● **Input records**
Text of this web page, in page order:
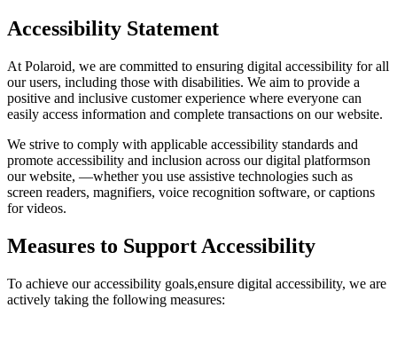
Accessibility Statement
At Polaroid, we are committed to ensuring digital accessibility for all
our users, including those with disabilities. We aim to provide a
positive and inclusive customer experience where everyone can
easily access information and complete transactions on our website.
We strive to comply with applicable accessibility standards and
promote accessibility and inclusion across our digital platformson
our website, —whether you use assistive technologies such as
screen readers, magnifiers, voice recognition software, or captions
for videos.
Measures to Support Accessibility
To achieve our accessibility goals,ensure digital accessibility, we are
actively taking the following measures:
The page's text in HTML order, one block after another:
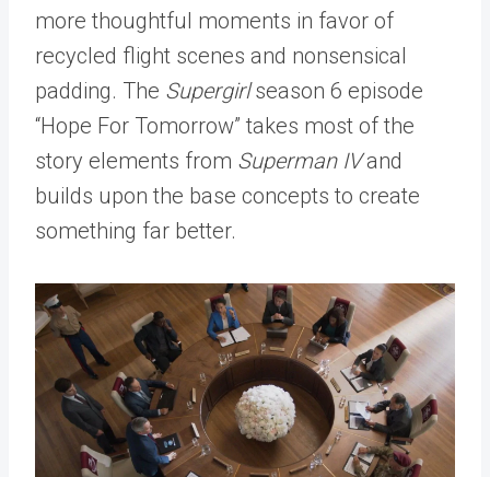
more thoughtful moments in favor of
recycled flight scenes and nonsensical
padding. The Supergirlseason 6 episode
“Hope For Tomorrow” takes most of the
story elements from Superman IVand
builds upon the base concepts to create
something far better.
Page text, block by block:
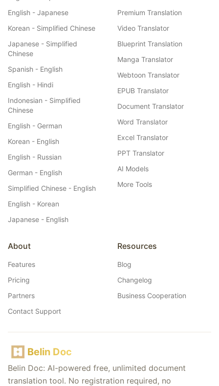
English - Japanese
Korean - Simplified Chinese
Japanese - Simplified
Chinese
Spanish - English
English - Hindi
Indonesian - Simplified
Chinese
English - German
Korean - English
English - Russian
German - English
Simplified Chinese - English
English - Korean
Japanese - English
Premium Translation
Video Translator
Blueprint Translation
Manga Translator
Webtoon Translator
EPUB Translator
Document Translator
Word Translator
Excel Translator
PPT Translator
AI Models
More Tools
About
Features
Pricing
Partners
Contact Support
Resources
Blog
Changelog
Business Cooperation
Belin Doc
Belin Doc: AI-powered free, unlimited document
translation tool. No registration required, no
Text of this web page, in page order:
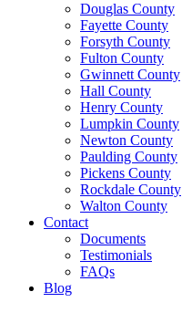
Douglas County
Fayette County
Forsyth County
Fulton County
Gwinnett County
Hall County
Henry County
Lumpkin County
Newton County
Paulding County
Pickens County
Rockdale County
Walton County
Contact
Documents
Testimonials
FAQs
Blog
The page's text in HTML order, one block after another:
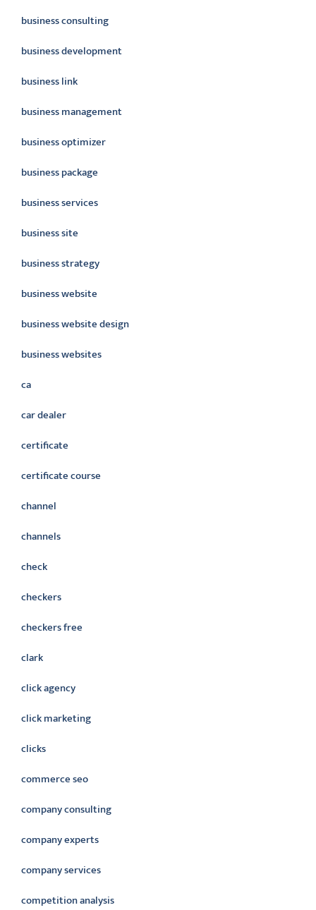
business consulting
business development
business link
business management
business optimizer
business package
business services
business site
business strategy
business website
business website design
business websites
ca
car dealer
certificate
certificate course
channel
channels
check
checkers
checkers free
clark
click agency
click marketing
clicks
commerce seo
company consulting
company experts
company services
competition analysis
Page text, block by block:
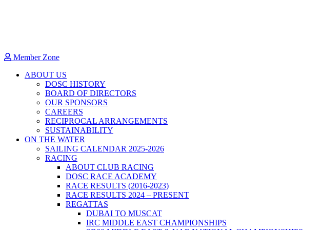
Member Zone
ABOUT US
DOSC HISTORY
BOARD OF DIRECTORS
OUR SPONSORS
CAREERS
RECIPROCAL ARRANGEMENTS
SUSTAINABILITY
ON THE WATER
SAILING CALENDAR 2025-2026
RACING
ABOUT CLUB RACING
DOSC RACE ACADEMY
RACE RESULTS (2016-2023)
RACE RESULTS 2024 – PRESENT
REGATTAS
DUBAI TO MUSCAT
IRC MIDDLE EAST CHAMPIONSHIPS
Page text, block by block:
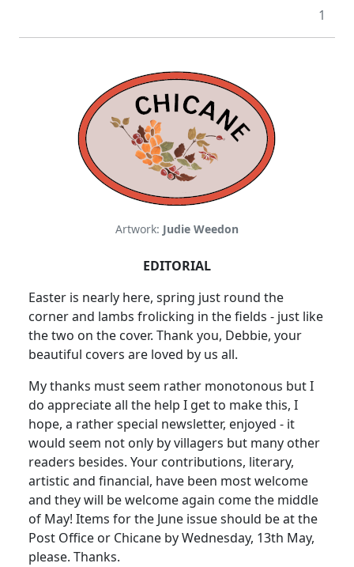
1
Artwork: Judie Weedon
EDITORIAL
Easter is nearly here, spring just round the
corner and lambs frolicking in the fields - just like
the two on the cover. Thank you, Debbie, your
beautiful covers are loved by us all.
My thanks must seem rather monotonous but I
do appreciate all the help I get to make this, I
hope, a rather special newsletter, enjoyed - it
would seem not only by villagers but many other
readers besides. Your contributions, literary,
artistic and financial, have been most welcome
and they will be welcome again come the middle
of May! Items for the June issue should be at the
Post Office or Chicane by Wednesday, 13th May,
please. Thanks.
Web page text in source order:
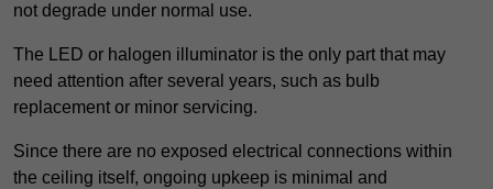
not degrade under normal use.
The LED or halogen illuminator is the only part that may
need attention after several years, such as bulb
replacement or minor servicing.
Since there are no exposed electrical connections within
the ceiling itself, ongoing upkeep is minimal and
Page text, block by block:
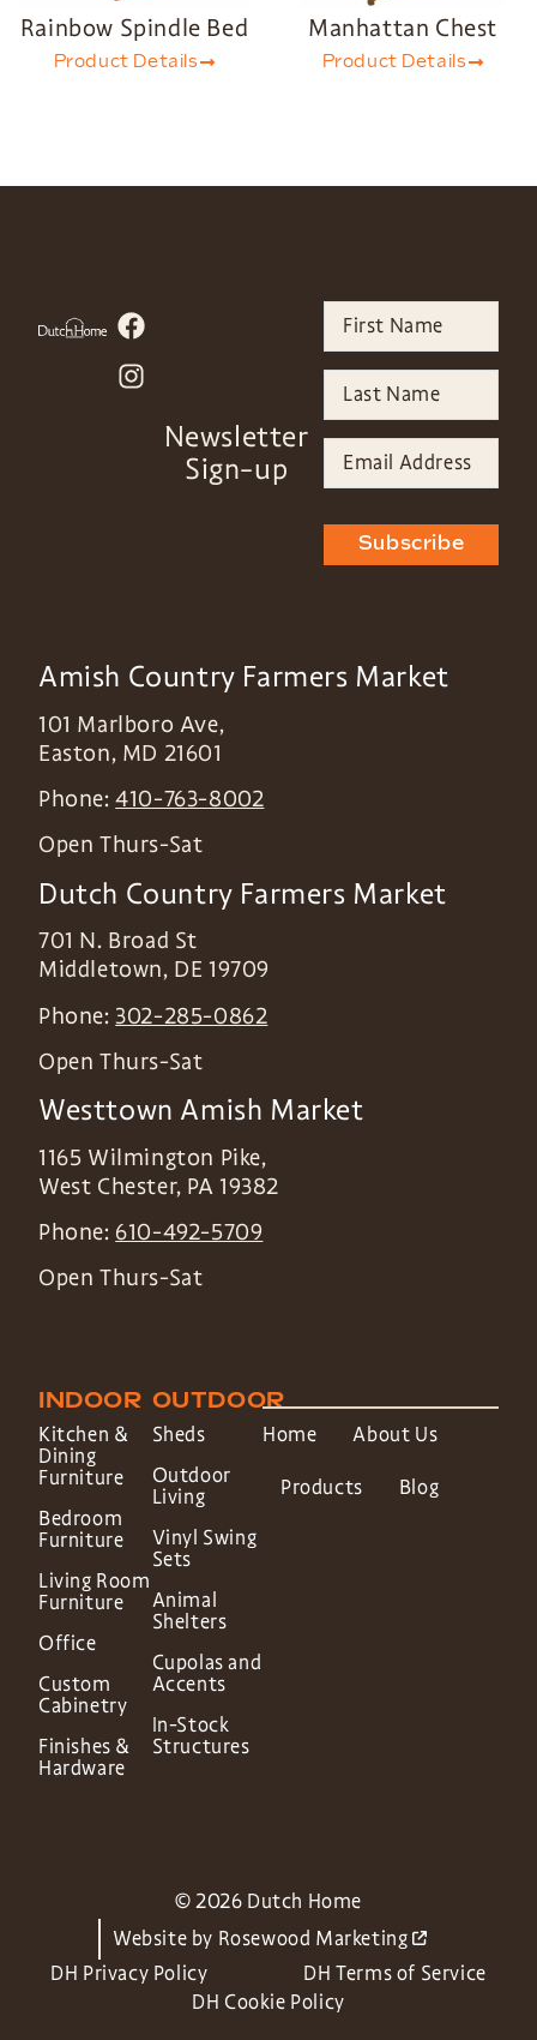
Rainbow Spindle Bed
Product Details
Manhattan Chest
Product Details
Newsletter
Sign-up
Subscribe
Amish Country Farmers Market
101 Marlboro Ave,
Easton, MD 21601
Phone:410-763-8002
Open Thurs-Sat
Dutch Country Farmers Market
701 N. Broad St
Middletown, DE 19709
Phone: 302-285-0862
Open Thurs-Sat
Westtown Amish Market
1165 Wilmington Pike,
West Chester, PA 19382
Phone: 610-492-5709
Open Thurs-Sat
INDOOR
Kitchen &
Dining
Furniture
Bedroom
Furniture
Living Room
Furniture
Office
Custom
Cabinetry
Finishes &
Hardware
OUTDOOR
Sheds
Outdoor
Living
Vinyl Swing
Sets
Animal
Shelters
Cupolas and
Accents
In-Stock
Structures
Home About Us
Products Blog
© 2026 Dutch Home
Website by Rosewood Marketing
DH Privacy Policy
DH Terms of Service
DH Cookie Policy
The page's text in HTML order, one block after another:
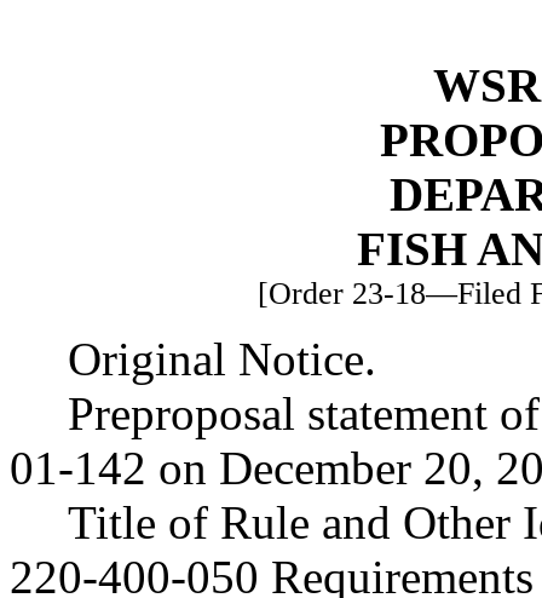
FISH
[Order 23-18—Filed
Original Notice.
Preproposal statement
01-142 on December 20,
Title of Rule and Other
220-400-050
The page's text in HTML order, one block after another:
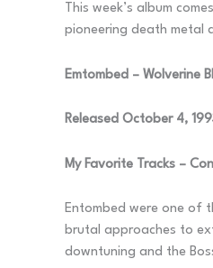
This week’s album
pioneering death metal
Emtombed – Wolverine
Released October 4,
My Favorite Tracks –
Entombed were one of
brutal approaches to
downtuning and the
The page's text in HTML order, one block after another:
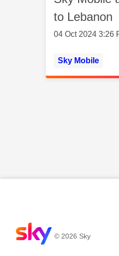
to Lebanon
04 Oct 2024 3:26
Sky Mobile
© 2026 Sky
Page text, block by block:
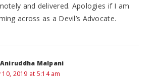
and delivered. Apologies if I am
across as a Devil’s Advocate.
Malpani
10, 2019 at 5:14 am
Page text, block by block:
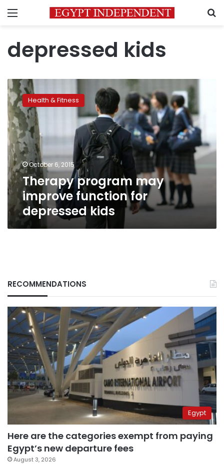
Menu
depressed kids
Therapy
program
may
improve
function
for
depressed
kids
Health & Fitness
October 6, 2015
Therapy program may
improve function for
depressed kids
RECOMMENDATIONS
Egypt
Here are the categories exempt from paying
Egypt’s new departure fees
August 3, 2026
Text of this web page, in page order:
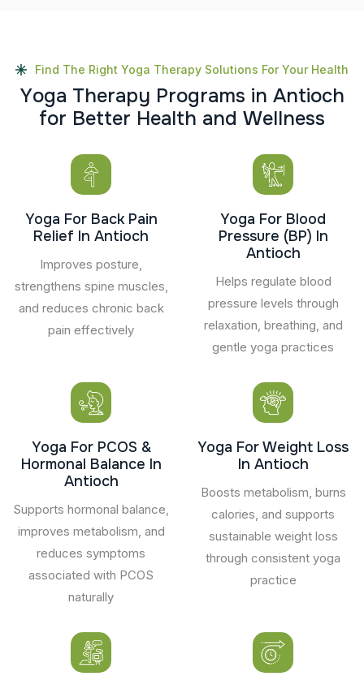
Find The Right Yoga Therapy Solutions For Your Health
Yoga Therapy Programs in Antioch
for Better Health and Wellness
Yoga For Back Pain
Relief In Antioch
Improves posture,
strengthens spine muscles,
and reduces chronic back
pain effectively
Yoga For Blood
Pressure (BP) In
Antioch
Helps regulate blood
pressure levels through
relaxation, breathing, and
gentle yoga practices
Yoga For PCOS &
Hormonal Balance In
Antioch
Supports hormonal balance,
improves metabolism, and
reduces symptoms
associated with PCOS
naturally
Yoga For Weight Loss
In Antioch
Boosts metabolism, burns
calories, and supports
sustainable weight loss
through consistent yoga
practice
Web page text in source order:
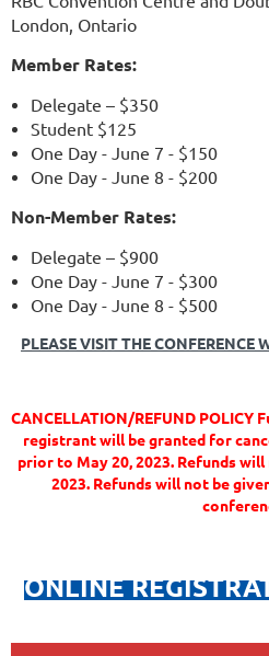
London, Ontario
Member Rates:
Delegate – $350
Student $125
One Day - June 7 - $150
One Day - June 8 - $200
Non-Member Rates:
Delegate – $900
One Day - June 7 - $300
One Day - June 8 - $500
PLEASE VISIT THE CONFERENCE
CANCELLATION/REFUND POLICY
registrant will be granted for
prior to May 20, 2023. Refunds
2023. Refunds will not be
ONLINE
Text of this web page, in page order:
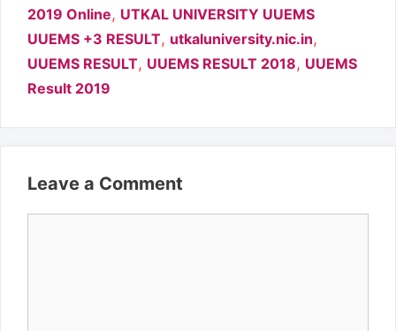
2019 Online, UTKAL UNIVERSITY UUEMS
UUEMS +3 RESULT, utkaluniversity.nic.in,
UUEMS RESULT, UUEMS RESULT 2018, UUEMS
Result 2019
Leave a Comment
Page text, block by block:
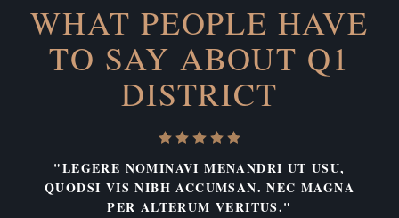
WHAT PEOPLE HAVE
TO SAY ABOUT Q1
DISTRICT
"LEGERE NOMINAVI MENANDRI UT USU,
QUODSI VIS NIBH ACCUMSAN. NEC MAGNA
PER ALTERUM VERITUS."
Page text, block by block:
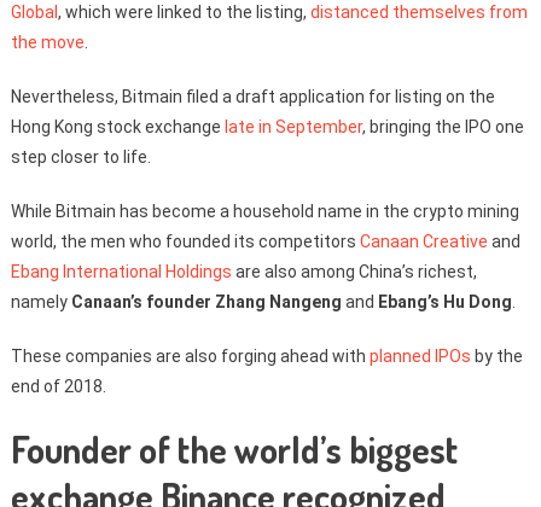
Global, which were linked to the listing, distanced themselves from
the move
Nevertheless, Bitmain filed a draft application for listing on the
Hong Kong stock exchange late in September, bringing the IPO one
step closer to life.
While Bitmain has become a household name in the crypto mining
world, the men who founded its competitors Canaan Creative and
Ebang International Holdings are also among China’s richest,
namely Canaan’s founder Zhang Nangeng and Ebang’s Hu Dong
These companies are also forging ahead with planned IPOs by the
end of 2018.
Founder of the world’s biggest
exchange Binance recognized
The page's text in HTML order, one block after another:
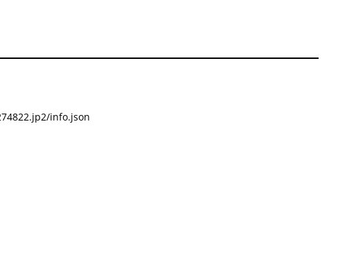
info.json

● **What you need to do**
In the answer, all of the material should appear exactly as given, with no picture carried over.

● **Completed exercise**
Text of this web page, in page order:
Accessibility Statement
At Polaroid, we are committed to ensuring digital accessibility for all
our users, including those with disabilities. We aim to provide a
positive and inclusive customer experience where everyone can
easily access information and complete transactions on our website.
We strive to comply with applicable accessibility standards and
promote accessibility and inclusion across our digital platformson
our website, —whether you use assistive technologies such as
screen readers, magnifiers, voice recognition software, or captions
for videos.
Measures to Support Accessibility
To achieve our accessibility goals,ensure digital accessibility, we are
actively taking the following measures:
The page's text in HTML order, one block after another:
more thoughtful moments in favor of
recycled flight scenes and nonsensical
padding. The Supergirlseason 6 episode
“Hope For Tomorrow” takes most of the
story elements from Superman IVand
builds upon the base concepts to create
something far better.
Page text, block by block:
English - Japanese
Korean - Simplified Chinese
Japanese - Simplified
Chinese
Spanish - English
English - Hindi
Indonesian - Simplified
Chinese
English - German
Korean - English
English - Russian
German - English
Simplified Chinese - English
English - Korean
Japanese - English
Premium Translation
Video Translator
Blueprint Translation
Manga Translator
Webtoon Translator
EPUB Translator
Document Translator
Word Translator
Excel Translator
PPT Translator
AI Models
More Tools
About
Features
Pricing
Partners
Contact Support
Resources
Blog
Changelog
Business Cooperation
Belin Doc
Belin Doc: AI-powered free, unlimited document
translation tool. No registration required, no
Text of this web page, in page order:
Douglas County
Fayette County
Forsyth County
Fulton County
Gwinnett County
Hall County
Henry County
Lumpkin County
Newton County
Paulding County
Pickens County
Rockdale County
Walton County
Contact
Documents
Testimonials
FAQs
Blog
The page's text in HTML order, one block after another:
business consulting
business development
business link
business management
business optimizer
business package
business services
business site
business strategy
business website
business website design
business websites
ca
car dealer
certificate
certificate course
channel
channels
check
checkers
checkers free
clark
click agency
click marketing
clicks
commerce seo
company consulting
company experts
company services
competition analysis
Page text, block by block:
Member Zone
ABOUT US
DOSC HISTORY
BOARD OF DIRECTORS
OUR SPONSORS
CAREERS
RECIPROCAL ARRANGEMENTS
SUSTAINABILITY
ON THE WATER
SAILING CALENDAR 2025-2026
RACING
ABOUT CLUB RACING
DOSC RACE ACADEMY
RACE RESULTS (2016-2023)
RACE RESULTS 2024 – PRESENT
REGATTAS
DUBAI TO MUSCAT
IRC MIDDLE EAST CHAMPIONSHIPS
Page text, block by block:
1
Artwork: Judie Weedon
EDITORIAL
Easter is nearly here, spring just round the
corner and lambs frolicking in the fields - just like
the two on the cover. Thank you, Debbie, your
beautiful covers are loved by us all.
My thanks must seem rather monotonous but I
do appreciate all the help I get to make this, I
hope, a rather special newsletter, enjoyed - it
would seem not only by villagers but many other
readers besides. Your contributions, literary,
artistic and financial, have been most welcome
and they will be welcome again come the middle
of May! Items for the June issue should be at the
Post Office or Chicane by Wednesday, 13th May,
please. Thanks.
Web page text in source order:
not degrade under normal use.
The LED or halogen illuminator is the only part that may
need attention after several years, such as bulb
replacement or minor servicing.
Since there are no exposed electrical connections within
the ceiling itself, ongoing upkeep is minimal and
Page text, block by block:
Rainbow Spindle Bed
Product Details
Manhattan Chest
Product Details
Newsletter
Sign-up
Subscribe
Amish Country Farmers Market
101 Marlboro Ave,
Easton, MD 21601
Phone:410-763-8002
Open Thurs-Sat
Dutch Country Farmers Market
701 N. Broad St
Middletown, DE 19709
Phone: 302-285-0862
Open Thurs-Sat
Westtown Amish Market
1165 Wilmington Pike,
West Chester, PA 19382
Phone: 610-492-5709
Open Thurs-Sat
INDOOR
Kitchen &
Dining
Furniture
Bedroom
Furniture
Living Room
Furniture
Office
Custom
Cabinetry
Finishes &
Hardware
OUTDOOR
Sheds
Outdoor
Living
Vinyl Swing
Sets
Animal
Shelters
Cupolas and
Accents
In-Stock
Structures
Home About Us
Products Blog
© 2026 Dutch Home
Website by Rosewood Marketing
DH Privacy Policy
DH Terms of Service
DH Cookie Policy
The page's text in HTML order, one block after another:
FISH
[Order 23-18—Filed
Original Notice.
Preproposal statement
01-142 on December 20,
Title of Rule and Other
220-400-050
The page's text in HTML order, one block after another:
This week’s album
pioneering death metal
Emtombed – Wolverine
Released October 4,
My Favorite Tracks –
Entombed were one of
brutal approaches to
downtuning and the
The page's text in HTML order, one block after another:
to Lebanon
04 Oct 2024 3:26
Sky Mobile
© 2026 Sky
Page text, block by block:
and delivered. Apologies if I am
across as a Devil’s Advocate.
Malpani
10, 2019 at 5:14 am
Page text, block by block:
Menu
depressed kids
Therapy
program
may
improve
function
for
depressed
kids
Health & Fitness
October 6, 2015
Therapy program may
improve function for
depressed kids
RECOMMENDATIONS
Egypt
Here are the categories exempt from paying
Egypt’s new departure fees
August 3, 2026
Text of this web page, in page order:
Find The Right Yoga Therapy Solutions For Your Health
Yoga Therapy Programs in Antioch
for Better Health and Wellness
Yoga For Back Pain
Relief In Antioch
Improves posture,
strengthens spine muscles,
and reduces chronic back
pain effectively
Yoga For Blood
Pressure (BP) In
Antioch
Helps regulate blood
pressure levels through
relaxation, breathing, and
gentle yoga practices
Yoga For PCOS &
Hormonal Balance In
Antioch
Supports hormonal balance,
improves metabolism, and
reduces symptoms
associated with PCOS
naturally
Yoga For Weight Loss
In Antioch
Boosts metabolism, burns
calories, and supports
sustainable weight loss
through consistent yoga
practice
Web page text in source order:
London, Ontario
Member Rates:
Delegate – $350
Student $125
One Day - June 7 - $150
One Day - June 8 - $200
Non-Member Rates:
Delegate – $900
One Day - June 7 - $300
One Day - June 8 - $500
PLEASE VISIT THE CONFERENCE
CANCELLATION/REFUND POLICY
registrant will be granted for
prior to May 20, 2023. Refunds
2023. Refunds will not be
ONLINE
Text of this web page, in page order:
2019 Online, UTKAL UNIVERSITY UUEMS
UUEMS +3 RESULT, utkaluniversity.nic.in,
UUEMS RESULT, UUEMS RESULT 2018, UUEMS
Result 2019
Leave a Comment
Page text, block by block:
WHAT PEOPLE HAVE
TO SAY ABOUT Q1
DISTRICT
"LEGERE NOMINAVI MENANDRI UT USU,
QUODSI VIS NIBH ACCUMSAN. NEC MAGNA
PER ALTERUM VERITUS."
Page text, block by block:
Global, which were linked to the listing, distanced themselves from
the move
Nevertheless, Bitmain filed a draft application for listing on the
Hong Kong stock exchange late in September, bringing the IPO one
step closer to life.
While Bitmain has become a household name in the crypto mining
world, the men who founded its competitors Canaan Creative and
Ebang International Holdings are also among China’s richest,
namely Canaan’s founder Zhang Nangeng and Ebang’s Hu Dong
These companies are also forging ahead with planned IPOs by the
end of 2018.
Founder of the world’s biggest
exchange Binance recognized
The page's text in HTML order, one block after another:
info.json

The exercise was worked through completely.